▶ Task requirements:
Pictures are to be skipped. Retype exactly the lines from the top of the material through the one with "reflexivo, que requer", and only those.

▶ Data to process:
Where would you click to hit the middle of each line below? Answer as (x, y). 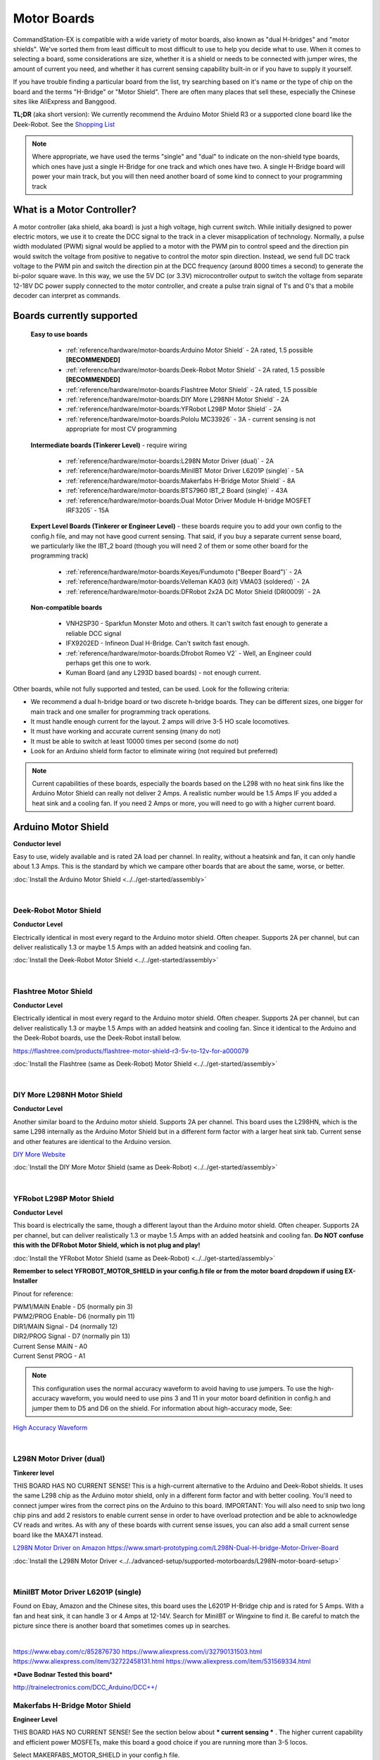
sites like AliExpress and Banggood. (65, 101)
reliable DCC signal (94, 633)
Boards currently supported (75, 316)
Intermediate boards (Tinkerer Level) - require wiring (109, 445)
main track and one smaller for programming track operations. (121, 712)
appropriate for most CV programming (121, 429)
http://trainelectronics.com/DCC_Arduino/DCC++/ (85, 1687)
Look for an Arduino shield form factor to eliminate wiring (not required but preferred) (154, 751)
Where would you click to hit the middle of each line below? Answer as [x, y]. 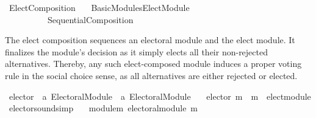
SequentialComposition [90, 19]
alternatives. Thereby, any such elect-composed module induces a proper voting [153, 64]
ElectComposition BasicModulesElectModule [99, 7]
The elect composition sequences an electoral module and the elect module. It [150, 40]
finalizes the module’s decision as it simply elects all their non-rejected [137, 51]
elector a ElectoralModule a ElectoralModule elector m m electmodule [160, 96]
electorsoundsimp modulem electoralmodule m [103, 108]
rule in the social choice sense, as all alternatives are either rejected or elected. [151, 75]
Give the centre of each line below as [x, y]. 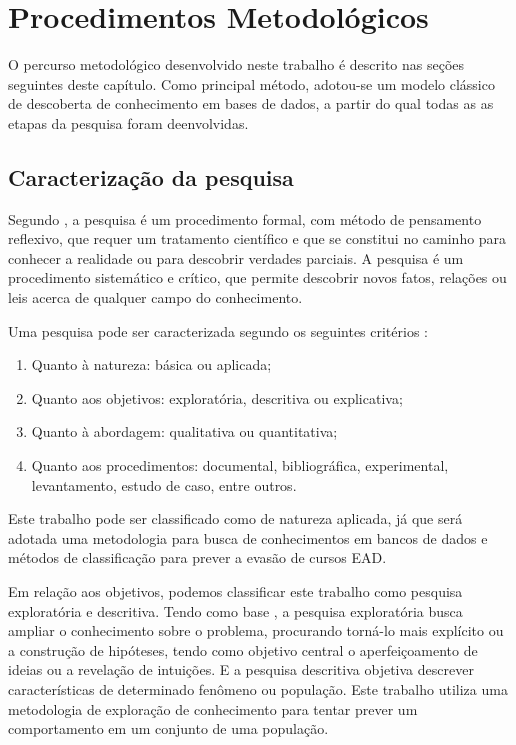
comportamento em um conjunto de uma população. [168, 728]
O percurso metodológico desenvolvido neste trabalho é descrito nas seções [236, 64]
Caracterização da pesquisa [151, 176]
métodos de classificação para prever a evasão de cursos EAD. [197, 557]
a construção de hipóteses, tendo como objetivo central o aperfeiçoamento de [243, 649]
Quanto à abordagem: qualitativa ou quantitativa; [184, 431]
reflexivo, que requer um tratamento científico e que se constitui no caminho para [257, 238]
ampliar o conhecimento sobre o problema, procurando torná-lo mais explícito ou [256, 630]

▶ Solution to this exercise:
Where would you click to hit the middle of each line below? Answer as (x, y). 
sites like AliExpress and Banggood. (65, 101)
reliable DCC signal (94, 633)
Boards currently supported (75, 316)
Intermediate boards (Tinkerer Level) - require wiring (109, 445)
main track and one smaller for programming track operations. (121, 712)
appropriate for most CV programming (121, 429)
http://trainelectronics.com/DCC_Arduino/DCC++/ (85, 1687)
Look for an Arduino shield form factor to eliminate wiring (not required but preferred) (154, 751)
Where would you click to hit the middle of each line below? Answer as [x, y]. 
SequentialComposition [90, 19]
alternatives. Thereby, any such elect-composed module induces a proper voting [153, 64]
ElectComposition BasicModulesElectModule [99, 7]
The elect composition sequences an electoral module and the elect module. It [150, 40]
finalizes the module’s decision as it simply elects all their non-rejected [137, 51]
elector a ElectoralModule a ElectoralModule elector m m electmodule [160, 96]
electorsoundsimp modulem electoralmodule m [103, 108]
rule in the social choice sense, as all alternatives are either rejected or elected. [151, 75]
Give the centre of each line below as [x, y]. 
comportamento em um conjunto de uma população. [168, 728]
O percurso metodológico desenvolvido neste trabalho é descrito nas seções [236, 64]
Caracterização da pesquisa [151, 176]
métodos de classificação para prever a evasão de cursos EAD. [197, 557]
a construção de hipóteses, tendo como objetivo central o aperfeiçoamento de [243, 649]
Quanto à abordagem: qualitativa ou quantitativa; [184, 431]
reflexivo, que requer um tratamento científico e que se constitui no caminho para [257, 238]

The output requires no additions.